Thanks a lot for the job! But how can I use it. I added DrainStop
to children following the doc.
And run
iex -S mix phoenix.server
Erlang/OTP 19 [erts-8.0.2] [source-9503fff] [64-bit] [smp:4:4] [async-threads:10] [hipe] [kernel-poll:false]
[info] Running MyPro.Endpoint with Cowboy using http://localhost:4000
Interactive Elixir (1.3.2) - press Ctrl+C to exit (type h() ENTER for help)
iex(1)> Application.stop(:my_pro)
[info] stop listening
[info] DrainStop starting graceful shutdown with timeout: 10000
[info] DrainStop Successful, no more connections
:ok
[info] Application star_way_bff exited: :stopped
Perfect! it works! But how can I do it for production? Phoenix server will be started as daemon , how can I stop that application?
Is there a mechanism in Elixir can handle Unix killing signals?
You guys have a better idea?
@xingxing not sure if you're still looking for a solution.
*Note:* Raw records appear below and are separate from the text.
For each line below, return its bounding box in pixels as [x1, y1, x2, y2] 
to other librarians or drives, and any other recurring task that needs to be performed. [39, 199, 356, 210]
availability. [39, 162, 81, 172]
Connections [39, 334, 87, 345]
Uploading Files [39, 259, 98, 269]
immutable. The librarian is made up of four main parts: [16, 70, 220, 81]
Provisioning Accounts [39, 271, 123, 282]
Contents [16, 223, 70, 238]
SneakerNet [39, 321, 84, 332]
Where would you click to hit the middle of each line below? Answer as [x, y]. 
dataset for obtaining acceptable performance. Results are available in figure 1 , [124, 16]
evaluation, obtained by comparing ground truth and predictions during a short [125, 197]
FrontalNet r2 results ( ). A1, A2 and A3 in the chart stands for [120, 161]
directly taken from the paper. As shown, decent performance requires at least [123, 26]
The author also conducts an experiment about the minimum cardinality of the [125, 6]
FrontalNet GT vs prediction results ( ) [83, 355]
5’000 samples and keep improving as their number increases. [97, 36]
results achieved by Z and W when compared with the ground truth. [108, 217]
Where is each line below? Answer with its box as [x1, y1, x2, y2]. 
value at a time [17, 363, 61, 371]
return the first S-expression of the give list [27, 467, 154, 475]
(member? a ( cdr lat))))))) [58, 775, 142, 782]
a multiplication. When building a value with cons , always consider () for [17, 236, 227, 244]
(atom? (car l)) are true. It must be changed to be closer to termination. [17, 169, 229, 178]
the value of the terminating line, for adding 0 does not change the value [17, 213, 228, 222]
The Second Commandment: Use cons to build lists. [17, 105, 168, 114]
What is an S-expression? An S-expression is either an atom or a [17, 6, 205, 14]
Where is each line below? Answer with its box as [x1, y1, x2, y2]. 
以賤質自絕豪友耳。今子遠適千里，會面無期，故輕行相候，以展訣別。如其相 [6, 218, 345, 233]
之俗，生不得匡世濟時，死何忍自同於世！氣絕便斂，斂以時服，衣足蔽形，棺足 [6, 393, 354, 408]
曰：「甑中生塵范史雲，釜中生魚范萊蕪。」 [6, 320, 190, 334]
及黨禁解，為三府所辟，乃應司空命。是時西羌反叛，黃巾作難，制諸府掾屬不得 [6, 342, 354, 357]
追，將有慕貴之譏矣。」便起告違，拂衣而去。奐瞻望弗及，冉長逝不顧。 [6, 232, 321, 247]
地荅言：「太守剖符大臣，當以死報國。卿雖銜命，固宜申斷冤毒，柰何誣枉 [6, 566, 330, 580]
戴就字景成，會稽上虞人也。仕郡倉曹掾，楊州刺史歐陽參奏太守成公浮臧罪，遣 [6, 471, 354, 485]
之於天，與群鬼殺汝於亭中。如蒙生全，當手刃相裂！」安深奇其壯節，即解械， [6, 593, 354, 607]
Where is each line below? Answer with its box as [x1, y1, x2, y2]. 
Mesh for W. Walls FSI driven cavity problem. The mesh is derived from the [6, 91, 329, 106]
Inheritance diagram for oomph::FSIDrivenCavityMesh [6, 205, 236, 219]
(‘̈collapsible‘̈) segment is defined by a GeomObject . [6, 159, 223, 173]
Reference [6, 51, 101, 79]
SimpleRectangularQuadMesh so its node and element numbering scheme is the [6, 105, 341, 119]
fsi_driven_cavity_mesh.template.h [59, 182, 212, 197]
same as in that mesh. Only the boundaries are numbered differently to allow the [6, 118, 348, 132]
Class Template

But I found https://github.com/tsutsu/signal_handler which lets Elixir applications intercept POSIX signals.
@aaronjensen are you planning to package this functionality into a library?
Anybody know if this works with Elixir 1.4.5 and Phoenix 1.3? It doesn't seem to work for me. I put a :timer.sleep/1
in a controller and when I call :init.stop()
the connection is severed.
Doesn't seem to work; Elixir 1.5.2, Phoenix 1.3. It still kills open connections that are being blocked by :timer.sleep/1
, as reported above. Is this just an artifact of using sleep? Will it work in other scenarios? How can I trust it?
For people trying to use it with Phoenix 1.3, maybe take a look at https://github.com/lyokato/the_end
This is already supported by plug_cowboy
(release 2.1.0)
https://hexdocs.pm/plug_cowboy/Plug.Cowboy.Drainer.html
That's great! I'll update the file at the top to say that this is now supported as of plug_cowboy
2.1.0. Thanks for pointing it out.
Thanks for this. I think it'll be a big help for us!